Problem statement:
All entries below must be output word for word, and the pictures left behind.

[Records contained in a dataset]
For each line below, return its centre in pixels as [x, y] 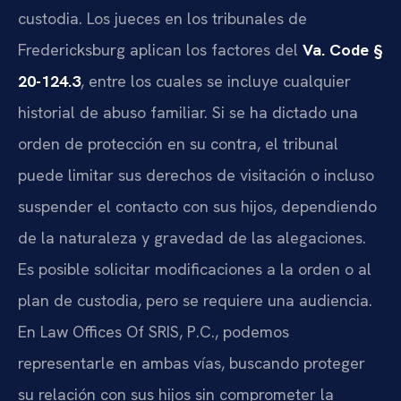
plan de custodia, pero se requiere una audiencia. [195, 301]
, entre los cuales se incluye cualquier [216, 81]
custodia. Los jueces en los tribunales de [162, 19]
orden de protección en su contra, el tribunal [178, 144]
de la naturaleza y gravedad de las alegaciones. [192, 238]
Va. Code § [343, 50]
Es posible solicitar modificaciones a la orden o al [195, 269]
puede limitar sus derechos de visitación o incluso [196, 175]
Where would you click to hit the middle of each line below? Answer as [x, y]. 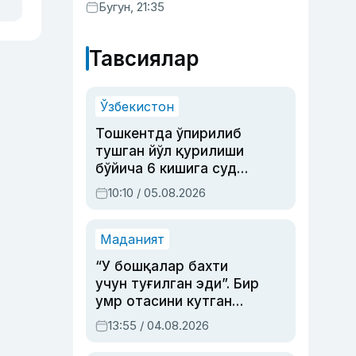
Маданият [132, 239]
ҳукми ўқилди [143, 186]
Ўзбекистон [137, 106]
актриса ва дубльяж [166, 319]
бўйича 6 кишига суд [166, 168]
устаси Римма [144, 336]
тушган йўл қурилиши [170, 151]
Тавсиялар [144, 58]
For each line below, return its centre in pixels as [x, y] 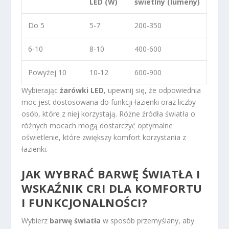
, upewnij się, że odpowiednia [153, 90]
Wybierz [36, 220]
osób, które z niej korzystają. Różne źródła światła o [109, 114]
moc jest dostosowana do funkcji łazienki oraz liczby [109, 102]
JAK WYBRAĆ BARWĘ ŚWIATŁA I [111, 174]
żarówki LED [82, 90]
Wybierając [41, 90]
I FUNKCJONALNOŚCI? [85, 202]

Written response:
For each line below, return its centre in pixels as [x, y] 
plan de custodia, pero se requiere una audiencia. [195, 301]
, entre los cuales se incluye cualquier [216, 81]
custodia. Los jueces en los tribunales de [162, 19]
orden de protección en su contra, el tribunal [178, 144]
de la naturaleza y gravedad de las alegaciones. [192, 238]
Va. Code § [343, 50]
Es posible solicitar modificaciones a la orden o al [195, 269]
puede limitar sus derechos de visitación o incluso [196, 175]
Where would you click to hit the middle of each line below? Answer as [x, y]. 
Маданият [132, 239]
ҳукми ўқилди [143, 186]
Ўзбекистон [137, 106]
актриса ва дубльяж [166, 319]
бўйича 6 кишига суд [166, 168]
устаси Римма [144, 336]
тушган йўл қурилиши [170, 151]
Тавсиялар [144, 58]
For each line below, return its centre in pixels as [x, y] 
, upewnij się, że odpowiednia [153, 90]
Wybierz [36, 220]
osób, które z niej korzystają. Różne źródła światła o [109, 114]
moc jest dostosowana do funkcji łazienki oraz liczby [109, 102]
JAK WYBRAĆ BARWĘ ŚWIATŁA I [111, 174]
żarówki LED [82, 90]
Wybierając [41, 90]
I FUNKCJONALNOŚCI? [85, 202]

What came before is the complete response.